Machining low-machinability aerospace materials

A wide variety of materials are considered to have low machinability, including hard steels, certain types of cast iron, high-temperature alloys, titanium alloys, ceramics, certain composite materials, etc. This article deals only with materials used in aeronautics, whose applications require the removal of a large quantity of material by machining in order to go from a rough forged or cast part to a finished part, with the volume of material to be removed by machining reaching 80%. These materials are mainly superalloys and titanium alloys, used in particular for the construction of turbojet engines.

The main characteristics of turbojet engines are thrust-to-weight ratio and specific fuel consumption. The most favorable figures are achieved by using nickel and cobalt alloys (superalloys) for their high-temperature resistance, and titanium alloys for their specific properties (property to density ratio). Superalloys account for around 55% of the materials used in jet engines, and titanium alloys for around 25%. These materials present major machining difficulties, and developments such as the new powder-metallurgy alloys (PM) and single-crystal alloys generally amplify these difficulties.

However, the imperatives of competitiveness demand that parts be produced with enhanced productivity and quality performance.
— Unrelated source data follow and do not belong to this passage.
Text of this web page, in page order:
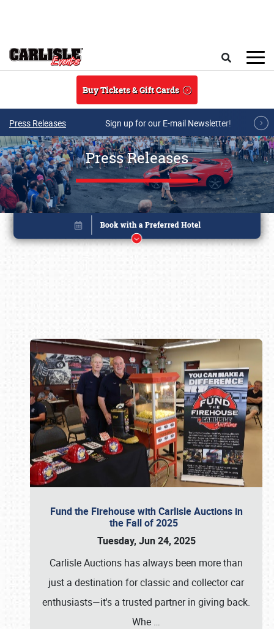
Buy Tickets & Gift Cards
Press Releases Sign up for our E-mail Newsletter!
Press Releases
Fund the Firehouse with Carlisle Auctions in
the Fall of 2025
Tuesday, Jun 24, 2025
Carlisle Auctions has always been more than
just a destination for classic and collector car
enthusiasts—it's a trusted partner in giving back.
Whe …
Book online or call (800) 216-1876
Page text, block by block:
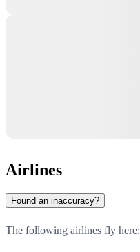
Airlines
Found an inaccuracy?
The following airlines fly here:
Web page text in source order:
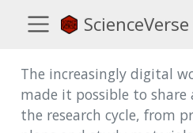
ScienceVerse
The increasingly digital
made it possible to
the research cycle, from
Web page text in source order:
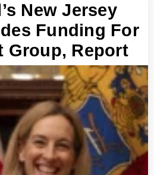
New Jersey
Funding For
Group, Report
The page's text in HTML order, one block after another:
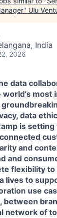
" Ulu
India
2026
data
most
data
is
and
and
flexibility to
lives to
use
between
network of
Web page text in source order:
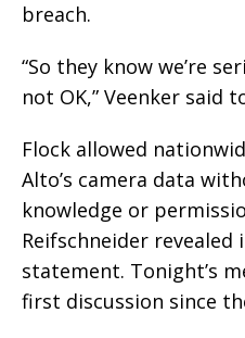
breach.
“So they know we’re
not OK,” Veenker said
Flock allowed
Alto’s camera data
knowledge or
Reifschneider revealed
statement. Tonight’s
first discussion since
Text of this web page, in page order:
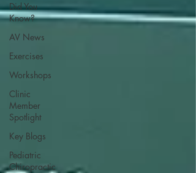
Did You
Know?
AV News
Exercises
Workshops
Clinic
Member
Spotlight
Key Blogs
Pediatric
Chiropractic
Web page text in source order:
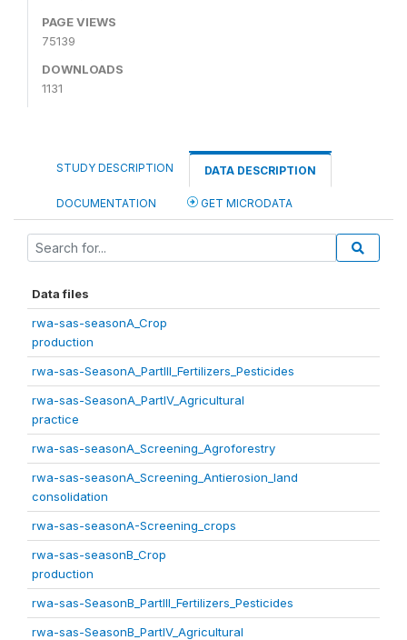
PAGE VIEWS
75139
DOWNLOADS
1131
STUDY DESCRIPTION DATA DESCRIPTION
DOCUMENTATION GET MICRODATA
Data files
rwa-sas-seasonA_Crop
production
rwa-sas-SeasonA_PartIII_Fertilizers_Pesticides
rwa-sas-SeasonA_PartIV_Agricultural
practice
rwa-sas-seasonA_Screening_Agroforestry
rwa-sas-seasonA_Screening_Antierosion_land
consolidation
rwa-sas-seasonA-Screening_crops
rwa-sas-seasonB_Crop
production
rwa-sas-SeasonB_PartIII_Fertilizers_Pesticides
rwa-sas-SeasonB_PartIV_Agricultural
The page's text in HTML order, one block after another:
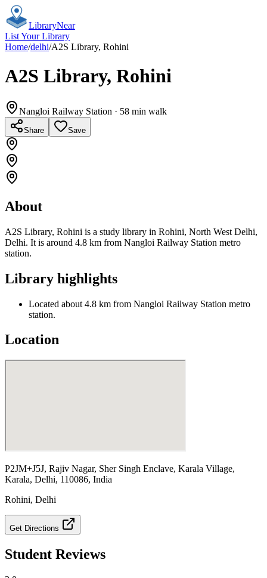
LibraryNear
List Your Library
Home/delhi/A2S Library, Rohini
A2S Library, Rohini
Nangloi Railway Station · 58 min walk
Share Save
About
A2S Library, Rohini is a study library in Rohini, North West Delhi,
Delhi. It is around 4.8 km from Nangloi Railway Station metro
station.
Library highlights
Located about 4.8 km from Nangloi Railway Station metro
station.
Location
P2JM+J5J, Rajiv Nagar, Sher Singh Enclave, Karala Village,
Karala, Delhi, 110086, India
Rohini, Delhi
Get Directions
Student Reviews
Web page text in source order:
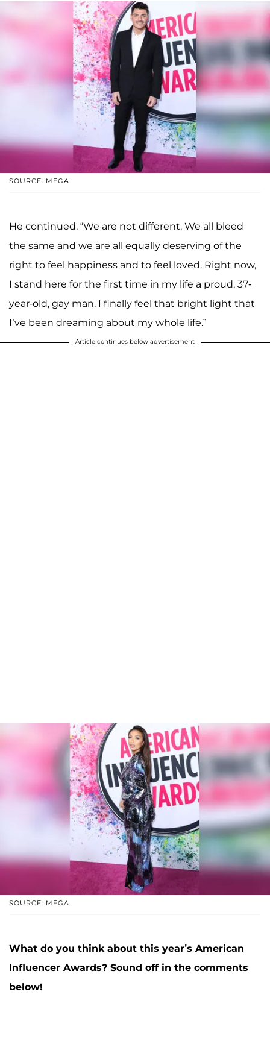
SOURCE: MEGA
He continued, “We are not different. We all bleed
the same and we are all equally deserving of the
right to feel happiness and to feel loved. Right now,
I stand here for the first time in my life a proud, 37-
year-old, gay man. I finally feel that bright light that
I’ve been dreaming about my whole life.”
Article continues below advertisement
SOURCE: MEGA
What do you think about this year’s American
Influencer Awards? Sound off in the comments
below!
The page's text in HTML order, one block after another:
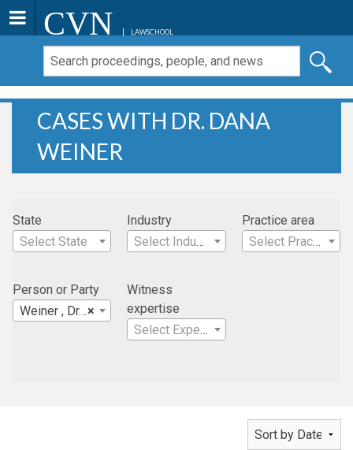
CVN LAWSCHOOL
CASES WITH DR. DANA
WEINER
State
Select State
Industry
Select Industry
Practice area
Select Practice Area
Person or Party
×
Weiner , Dr. Dana
Witness
expertise
Select Expertise
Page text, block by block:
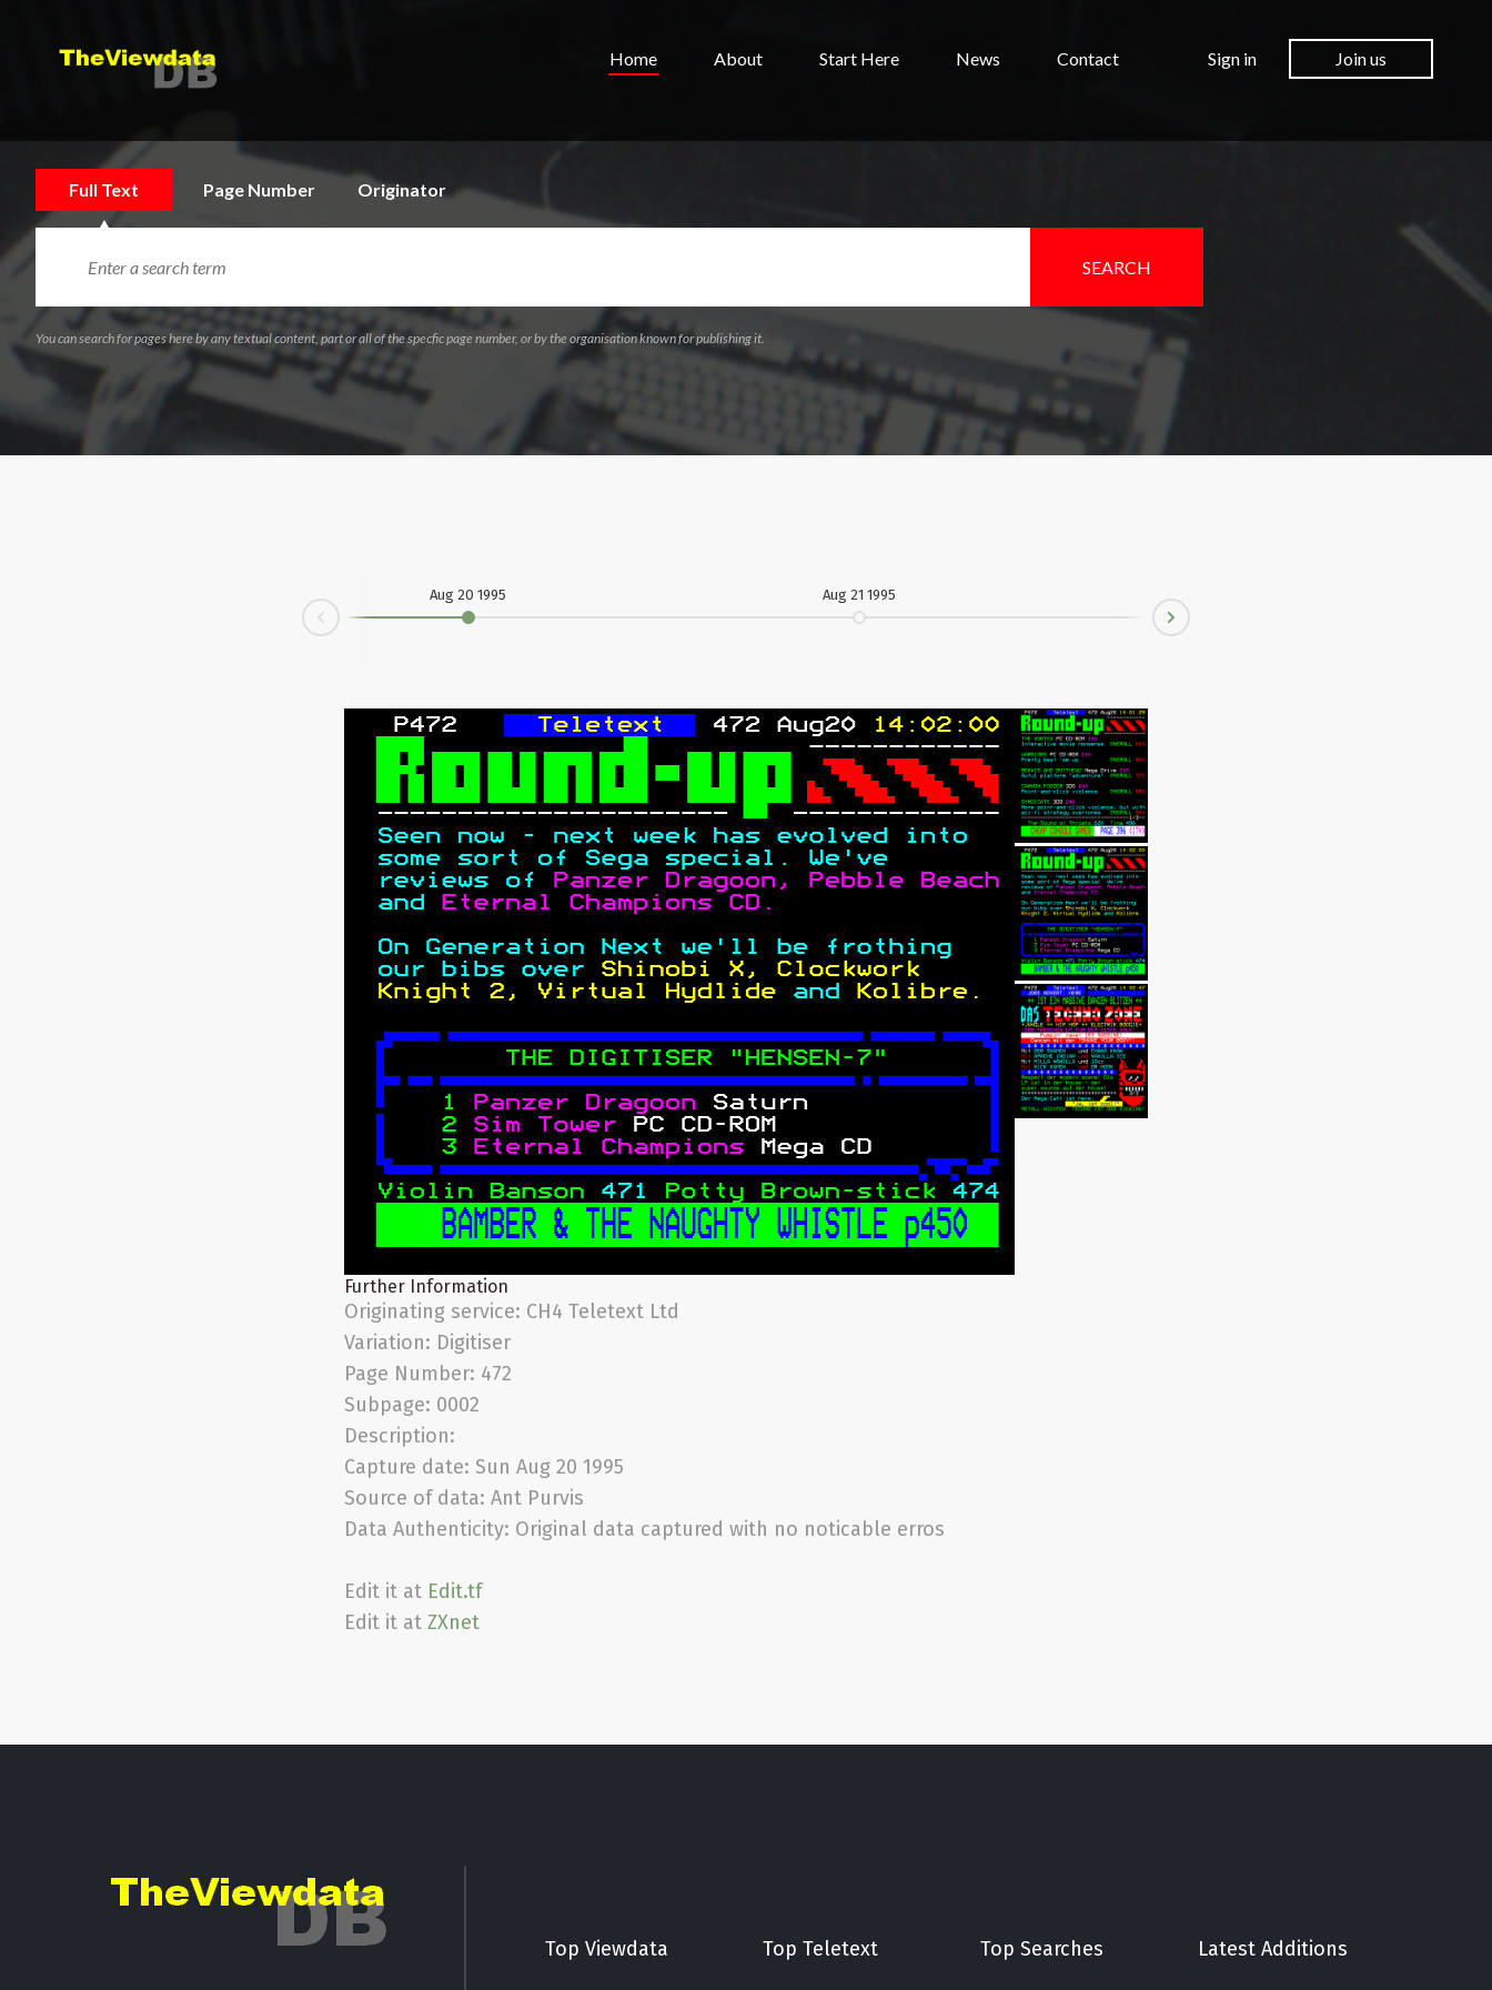
Home About Start Here News Contact Sign in Join us
Full Text Page Number Originator
SEARCH
You can search for pages here by any textual content, part or all of the specfic page number, or by the organisation known for publishing it.
Aug 20 1995 Aug 21 1995
Prev
Next
Further Information
Originating service: CH4 Teletext Ltd
Variation: Digitiser
Page Number: 472
Subpage: 0002
Description:
Capture date: Sun Aug 20 1995
Source of data: Ant Purvis
Data Authenticity: Original data captured with no noticable erros
Edit it at Edit.tf
Edit it at ZXnet
Top Viewdata Top Teletext Top Searches Latest Additions

To this end, all potential improvements to conventional and non-conventional machining processes must be considered and evaluated.

The subject of this article is to analyze the specific machining characteristics of superalloys and titanium alloys, then to consider and comment on developments in advanced machining processes such as high-speed and cutting assistance, and finally to describe new strategies for optimizing machining parameters. Older machining processes, which are proving highly productive with new materials, are also considered.